Analisis tersebut mengungkapkan bahwa wanita yang mengonsumsi protein hewani dalam jumlah tertinggi cenderung berkulit putih, berpendidikan, dan kaya.

Mereka juga lebih mungkin menjadi perokok masa lalu, peminum berat, dan gaya hidup menetap dengan sedikit aktivitas fisik.

Hal ini memuncak pada kelompok wanita yang diteliti yang memiliki tingkat diabetes tipe 2 dan BMI yang lebih tinggi, yang semuanya merupakan faktor risiko penyakit kardiovaskular.

Sebaliknya, wanita yang memperoleh lebih banyak protein dari tumbuhan juga mengonsumsi lebih sedikit kalori per hari, makan lebih sedikit lemak jenuh, dan memiliki lebih banyak serat dalam makanannya.

Studi tersebut juga menemukan bahwa membuat perubahan kecil pada pola makan seseorang dapat memiliki perbedaan yang dramatis karena mengganti hanya lima persen protein hewani dengan makanan yang berasal dari tumbuhan dapat mengurangi risiko kematian dini sebesar 14 persen.

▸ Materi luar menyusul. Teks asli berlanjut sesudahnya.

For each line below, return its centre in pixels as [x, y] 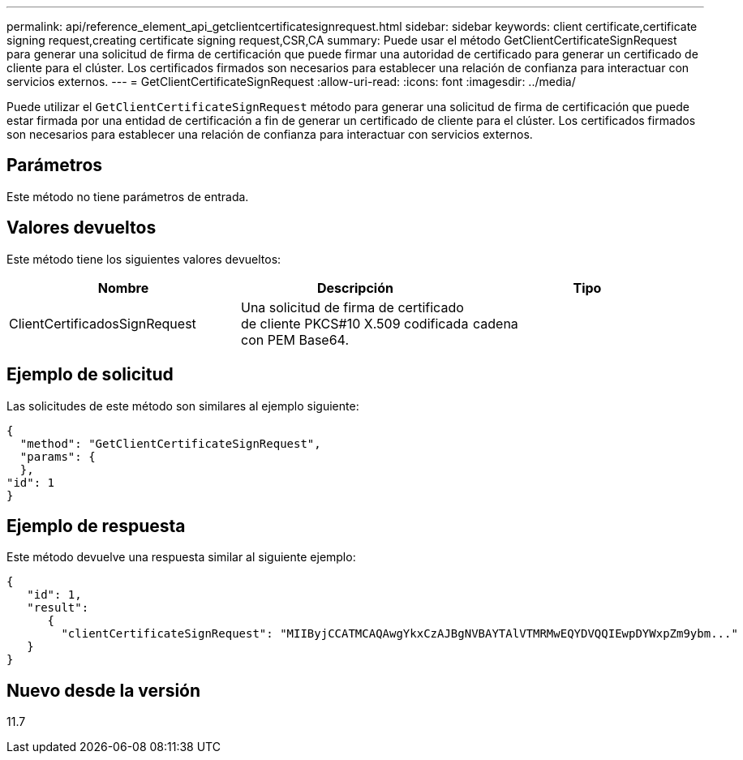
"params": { [58, 456]
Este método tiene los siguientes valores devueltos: [144, 259]
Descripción [355, 288]
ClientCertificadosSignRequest [103, 323]
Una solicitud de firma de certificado [352, 307]
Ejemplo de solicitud [90, 375]
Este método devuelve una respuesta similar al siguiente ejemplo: [181, 557]
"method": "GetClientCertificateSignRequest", [170, 443]

“Mengganti protein hewani dengan protein nabati dikaitkan dengan risiko yang lebih rendah dari semua penyebab kematian, kematian penyakit kardiovaskular, dan kematian demensia,” tulis para peneliti dalam penelitian mereka.

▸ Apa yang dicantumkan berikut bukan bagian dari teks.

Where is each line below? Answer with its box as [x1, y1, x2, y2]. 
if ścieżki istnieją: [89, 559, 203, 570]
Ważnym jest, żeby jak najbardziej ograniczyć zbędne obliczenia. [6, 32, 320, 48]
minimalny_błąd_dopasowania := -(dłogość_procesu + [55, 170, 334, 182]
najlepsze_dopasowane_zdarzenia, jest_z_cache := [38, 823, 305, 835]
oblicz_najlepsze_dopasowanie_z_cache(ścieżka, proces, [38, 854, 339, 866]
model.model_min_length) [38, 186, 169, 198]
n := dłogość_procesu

“Penggantian total daging merah, telur, atau produk susu dengan kacang-kacangan dikaitkan dengan risiko yang lebih rendah dari semua penyebab kematian.”

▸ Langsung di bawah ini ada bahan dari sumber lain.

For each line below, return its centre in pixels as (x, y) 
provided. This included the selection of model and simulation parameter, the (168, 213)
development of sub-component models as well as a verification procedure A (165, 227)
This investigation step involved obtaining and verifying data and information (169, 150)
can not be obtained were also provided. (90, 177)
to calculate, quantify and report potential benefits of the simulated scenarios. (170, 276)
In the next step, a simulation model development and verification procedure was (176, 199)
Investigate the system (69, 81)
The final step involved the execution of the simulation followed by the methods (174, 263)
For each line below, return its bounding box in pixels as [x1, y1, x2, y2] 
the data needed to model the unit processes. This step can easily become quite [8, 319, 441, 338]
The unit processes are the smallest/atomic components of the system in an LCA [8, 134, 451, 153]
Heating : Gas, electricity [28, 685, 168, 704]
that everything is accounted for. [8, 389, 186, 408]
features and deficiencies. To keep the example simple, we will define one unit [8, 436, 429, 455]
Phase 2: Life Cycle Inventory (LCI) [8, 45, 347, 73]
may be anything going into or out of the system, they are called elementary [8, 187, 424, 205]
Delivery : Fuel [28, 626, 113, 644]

Penulis utama Dr Wei Bao, dari Universitas Iowa, mengatakan: “Temuan kami mendukung kebutuhan untuk mempertimbangkan sumber protein makanan dalam pedoman diet di masa depan.”

“Pedoman diet saat ini terutama berfokus pada jumlah total protein. Temuan kami menunjukkan mungkin ada pengaruh kesehatan yang berbeda terkait dengan berbagai jenis makanan berprotein.”

Penemuan lain dari penelitian ini adalah bahwa mereka yang makan daging merah yang paling banyak diproses, seperti sosis dan bacon, memiliki risiko 20 persen lebih tinggi untuk meninggal akibat demensia.

Konsumsi yang lebih tinggi dari daging, telur dan susu yang tidak diolah juga ditemukan terkait dengan risiko kematian masing-masing sebesar 12 persen, 24 persen dan 11 persen lebih tinggi akibat penyakit kardiovaskular.

Pencinta telur juga 24 persen lebih mungkin meninggal karena penyakit kardiovaskular dan sepuluh persen lebih mungkin meninggal karena kanker.

Namun, orang yang makan paling banyak telur memiliki risiko 14 persen lebih rendah untuk meninggal akibat demensia.

“Tidak jelas dalam penelitian kami mengapa telur dikaitkan dengan risiko kematian akibat kardiovaskular dan kanker yang lebih tinggi,” kata Dr Bao.

“Ini mungkin terkait dengan cara orang memasak dan makan telur. Telur bisa direbus, diacak, direbus, dibakar, diolesi, digoreng, disiram, dimanja atau diasamkan atau dikombinasikan dengan makanan lain.”

Di Amerika Serikat, orang biasanya makan telur dalam bentuk telur goreng dan seringkali dengan makanan lain seperti bacon.

“Meskipun kami telah memperhitungkan dengan cermat banyak faktor perancu potensial dalam analisis, masih sulit untuk sepenuhnya mengetahui apakah telur, makanan lain yang biasanya dikonsumsi dengan telur, atau bahkan faktor non-diet yang terkait dengan konsumsi telur, dapat menyebabkan peningkatan risiko. kematian kardiovaskular dan kanker.”

Para peneliti mengatakan temuan yang diterbitkan dalam Journal of the American Heart Association mungkin tidak berlaku untuk wanita atau pria yang lebih muda.